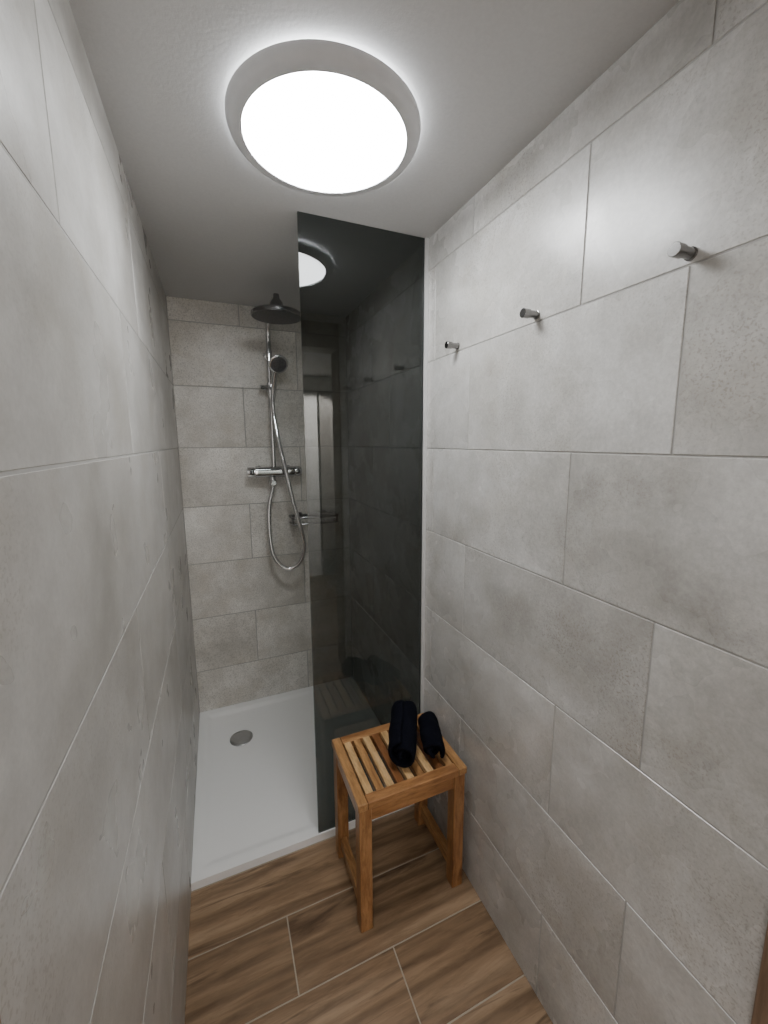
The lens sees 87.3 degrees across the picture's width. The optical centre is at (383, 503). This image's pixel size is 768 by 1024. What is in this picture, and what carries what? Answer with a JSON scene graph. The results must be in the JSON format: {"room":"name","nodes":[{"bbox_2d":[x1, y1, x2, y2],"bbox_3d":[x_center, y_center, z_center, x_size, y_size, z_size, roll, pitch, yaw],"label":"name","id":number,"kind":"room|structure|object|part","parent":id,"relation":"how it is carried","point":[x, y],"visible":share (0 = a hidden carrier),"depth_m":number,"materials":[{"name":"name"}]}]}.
{"room":"shower room","nodes":[
{"label":"shower room","id":0,"kind":"room"},
{"bbox_2d":[0,0,199,1023],"bbox_3d":[-0.702,0.234,1.175,0.100,2.170,2.062,-4,9,-22],"label":"wall","id":1,"kind":"structure","parent":0,"point":[100,714],"depth_m":0.52,"materials":[{"name":"tile"}]},
{"bbox_2d":[166,296,312,711],"bbox_3d":[-0.628,0.068,2.256,0.883,2.170,0.100,-4,9,-22],"label":"wall","id":2,"kind":"structure","parent":0,"point":[251,616],"depth_m":2.14,"materials":[{"name":"tile"}]},
{"bbox_2d":[247,293,305,570],"bbox_3d":[-0.509,-0.273,1.937,0.274,1.320,0.482,-4,9,-22],"label":"shower","id":3,"kind":"object","parent":2,"relation":"attached to","point":[275,312],"visible":1,"depth_m":2.05,"materials":[{"name":"silver metal"}]},
{"bbox_3d":[-0.680,-0.158,2.065,0.041,0.056,0.056,-4,9,-22],"label":"control knob","id":4,"kind":"part","parent":3,"relation":"part of","materials":[{"name":"silver metal"}]},
{"bbox_3d":[-0.460,-0.798,1.733,0.208,0.002,0.208,-4,9,-22],"label":"nozzle plate","id":5,"kind":"part","parent":3,"relation":"part of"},
{"bbox_3d":[-0.465,-0.173,2.154,0.041,0.056,0.056,-4,9,-22],"label":"control knob","id":6,"kind":"part","parent":3,"relation":"part of","materials":[{"name":"silver metal"}]},
{"bbox_2d":[289,512,307,525],"bbox_3d":[-0.391,0.080,2.249,0.266,0.059,0.100,-4,9,-22],"label":"soap shelf","id":7,"kind":"object","parent":2,"relation":"attached to","point":[292,517],"visible":0.34,"depth_m":2.18,"materials":[{"name":"silver metal"}]},
{"bbox_2d":[185,805,552,1023],"bbox_3d":[0.138,1.461,0.630,2.479,0.100,4.042,-4,9,-22],"label":"floor","id":8,"kind":"structure","parent":0,"point":[280,940],"depth_m":1.20,"materials":[{"name":"brown tile"}]},
{"bbox_2d":[191,686,413,890],"bbox_3d":[-0.423,1.197,1.944,0.877,0.030,0.936,-4,9,-22],"label":"shower tray","id":9,"kind":"object","parent":8,"relation":"on","point":[256,795],"visible":0.63,"depth_m":1.74,"materials":[{"name":"ceramic"}]},
{"bbox_2d":[297,211,428,832],"bbox_3d":[-0.050,0.174,1.446,0.441,2.139,0.022,-4,9,-22],"label":"screen","id":10,"kind":"object","parent":9,"relation":"on","point":[364,290],"visible":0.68,"depth_m":1.40,"materials":[{"name":"black glass"}]},
{"bbox_2d":[332,713,466,932],"bbox_3d":[0.043,1.066,1.397,0.372,0.450,0.290,-4,9,-22],"label":"stool","id":11,"kind":"object","parent":8,"relation":"on","point":[448,774],"visible":0.87,"depth_m":1.31,"materials":[{"name":"brown wood"}]},
{"bbox_3d":[-0.153,1.072,1.447,0.040,0.426,0.040,-4,9,-22],"label":"leg","id":12,"kind":"part","parent":11,"relation":"part of","materials":[{"name":"brown wood"}]},
{"bbox_3d":[-0.060,1.105,1.226,0.040,0.426,0.040,-4,9,-22],"label":"leg","id":13,"kind":"part","parent":11,"relation":"part of","materials":[{"name":"brown wood"}]},
{"bbox_3d":[0.042,0.853,1.364,0.302,0.017,0.226,-4,9,-22],"label":"slatted seat","id":14,"kind":"part","parent":11,"relation":"part of","materials":[{"name":"brown wood"}]},
{"bbox_2d":[388,700,416,767],"bbox_3d":[0.065,0.765,1.366,0.095,0.127,0.215,1,9,6],"label":"rolled towel","id":15,"kind":"object","parent":11,"relation":"on","point":[402,733],"visible":1,"depth_m":1.31,"materials":[{"name":"black fabric"}]},
{"bbox_3d":[0.145,1.052,1.570,0.040,0.426,0.040,-4,9,-22],"label":"leg","id":16,"kind":"part","parent":11,"relation":"part of","materials":[{"name":"brown wood"}]},
{"bbox_2d":[418,711,444,758],"bbox_3d":[0.161,0.792,1.383,0.076,0.071,0.181,-1,9,-2],"label":"rolled towel","id":17,"kind":"object","parent":11,"relation":"on","point":[430,732],"visible":1,"depth_m":1.34,"materials":[{"name":"black fabric"}]},
{"bbox_3d":[0.239,1.085,1.350,0.040,0.426,0.040,-4,9,-22],"label":"leg","id":18,"kind":"part","parent":11,"relation":"part of","materials":[{"name":"brown wood"}]},
{"bbox_2d":[69,0,679,310],"bbox_3d":[0.126,-0.783,0.287,2.479,0.100,4.042,-4,9,-22],"label":"ceiling","id":19,"kind":"structure","parent":0,"point":[485,78],"depth_m":0.80,"materials":[{"name":"paint"}]},
{"bbox_2d":[225,39,420,196],"bbox_3d":[-0.126,-0.803,0.878,0.412,0.037,0.412,-4,9,-22],"label":"ceiling light","id":20,"kind":"object","parent":19,"relation":"in","point":[319,117],"visible":1,"depth_m":0.81,"materials":[{"name":"white plastic"}]},
{"bbox_2d":[242,71,405,191],"bbox_3d":[-0.126,-0.787,0.880,0.349,0.006,0.349,-4,9,-22],"label":"diffuser","id":21,"kind":"object","parent":20,"relation":"attached to","point":[305,131],"depth_m":0.84,"materials":[{"name":"white plastic"}]},
{"bbox_2d":[424,0,767,1023],"bbox_3d":[0.213,0.177,1.520,0.100,2.170,2.124,-4,9,-22],"label":"wall","id":22,"kind":"structure","parent":0,"point":[596,659],"depth_m":0.78,"materials":[{"name":"tile"}]},
{"bbox_2d":[445,341,459,349],"bbox_3d":[0.209,-0.484,1.234,0.042,0.021,0.021,-4,9,-22],"label":"wall hook","id":23,"kind":"object","parent":22,"relation":"attached to","point":[448,345],"visible":1,"depth_m":1.23,"materials":[{"name":"metal"}]},
{"bbox_3d":[0.198,-0.483,1.230,0.018,0.021,0.021,-4,9,-22],"label":"knob","id":24,"kind":"part","parent":23,"relation":"part of","materials":[{"name":"metal"}]},
{"bbox_3d":[0.216,-0.484,1.237,0.021,0.017,0.017,-4,9,-22],"label":"stem","id":25,"kind":"part","parent":23,"relation":"part of","materials":[{"name":"metal"}]},
{"bbox_2d":[520,308,539,319],"bbox_3d":[0.337,-0.438,0.932,0.042,0.021,0.021,-4,9,-22],"label":"wall hook","id":26,"kind":"object","parent":22,"relation":"attached to","point":[526,313],"visible":1,"depth_m":0.93,"materials":[{"name":"metal"}]},
{"bbox_3d":[0.326,-0.437,0.927,0.018,0.021,0.021,-4,9,-22],"label":"knob","id":27,"kind":"part","parent":26,"relation":"part of","materials":[{"name":"metal"}]},
{"bbox_3d":[0.344,-0.439,0.934,0.021,0.017,0.017,-4,9,-22],"label":"stem","id":28,"kind":"part","parent":26,"relation":"part of","materials":[{"name":"metal"}]},
{"bbox_2d":[667,241,697,260],"bbox_3d":[0.466,-0.392,0.628,0.042,0.021,0.021,-4,9,-22],"label":"wall hook","id":29,"kind":"object","parent":22,"relation":"attached to","point":[677,250],"visible":1,"depth_m":0.62,"materials":[{"name":"metal"}]},
{"bbox_3d":[0.455,-0.392,0.623,0.018,0.021,0.021,-4,9,-22],"label":"knob","id":30,"kind":"part","parent":29,"relation":"part of","materials":[{"name":"metal"}]},
{"bbox_3d":[0.473,-0.393,0.631,0.021,0.017,0.017,-4,9,-22],"label":"stem","id":31,"kind":"part","parent":29,"relation":"part of","materials":[{"name":"metal"}]},
{"bbox_3d":[0.484,-0.394,0.635,0.003,0.020,0.020,-4,9,-22],"label":"plate","id":32,"kind":"part","parent":29,"relation":"part of","materials":[{"name":"metal"}]}
]}

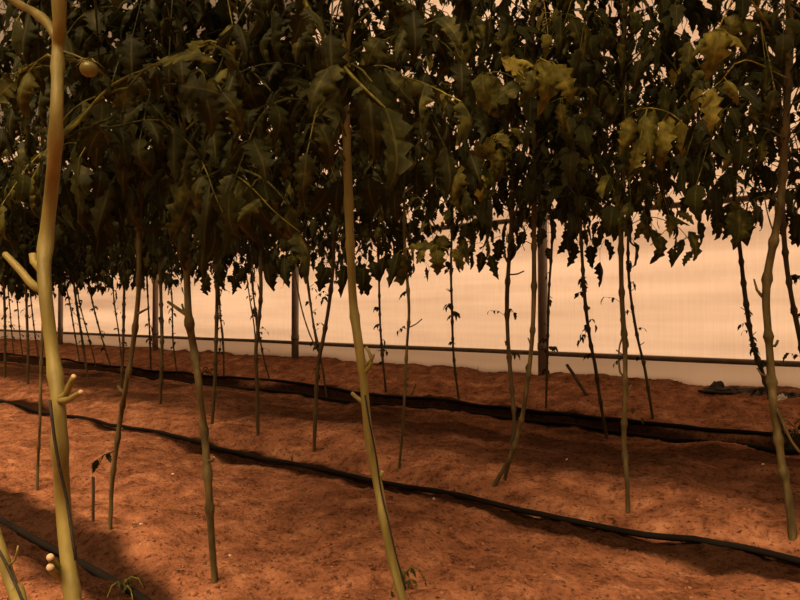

What to do >>
Extract each line from the listing that holds the word "black".

Exercise result >>
{"bbox_2d":[297,211,428,832],"bbox_3d":[-0.050,0.174,1.446,0.441,2.139,0.022,-4,9,-22],"label":"screen","id":10,"kind":"object","parent":9,"relation":"on","point":[364,290],"visible":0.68,"depth_m":1.40,"materials":[{"name":"black glass"}]},
{"bbox_2d":[388,700,416,767],"bbox_3d":[0.065,0.765,1.366,0.095,0.127,0.215,1,9,6],"label":"rolled towel","id":15,"kind":"object","parent":11,"relation":"on","point":[402,733],"visible":1,"depth_m":1.31,"materials":[{"name":"black fabric"}]},
{"bbox_2d":[418,711,444,758],"bbox_3d":[0.161,0.792,1.383,0.076,0.071,0.181,-1,9,-2],"label":"rolled towel","id":17,"kind":"object","parent":11,"relation":"on","point":[430,732],"visible":1,"depth_m":1.34,"materials":[{"name":"black fabric"}]},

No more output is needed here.